■ Prompt ■
In your copy, drop the images and return each record exactly as it stands.

■ Records provided ■
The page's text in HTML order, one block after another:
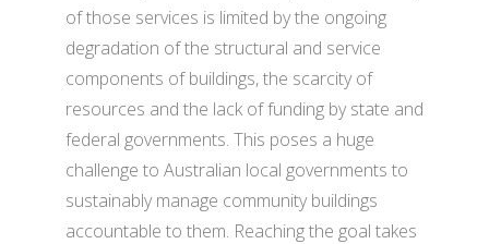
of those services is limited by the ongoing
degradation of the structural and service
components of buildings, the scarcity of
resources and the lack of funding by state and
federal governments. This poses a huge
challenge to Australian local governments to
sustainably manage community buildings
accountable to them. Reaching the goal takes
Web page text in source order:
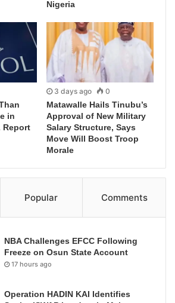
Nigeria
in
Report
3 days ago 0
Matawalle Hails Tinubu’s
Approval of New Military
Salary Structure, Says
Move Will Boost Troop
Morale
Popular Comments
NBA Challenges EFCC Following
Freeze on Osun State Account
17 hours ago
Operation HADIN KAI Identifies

■ Task answer ■
The page's text in HTML order, one block after another:
of those services is limited by the ongoing
degradation of the structural and service
components of buildings, the scarcity of
resources and the lack of funding by state and
federal governments. This poses a huge
challenge to Australian local governments to
sustainably manage community buildings
accountable to them. Reaching the goal takes
Web page text in source order:
Nigeria
in
Report
3 days ago 0
Matawalle Hails Tinubu’s
Approval of New Military
Salary Structure, Says
Move Will Boost Troop
Morale
Popular Comments
NBA Challenges EFCC Following
Freeze on Osun State Account
17 hours ago
Operation HADIN KAI Identifies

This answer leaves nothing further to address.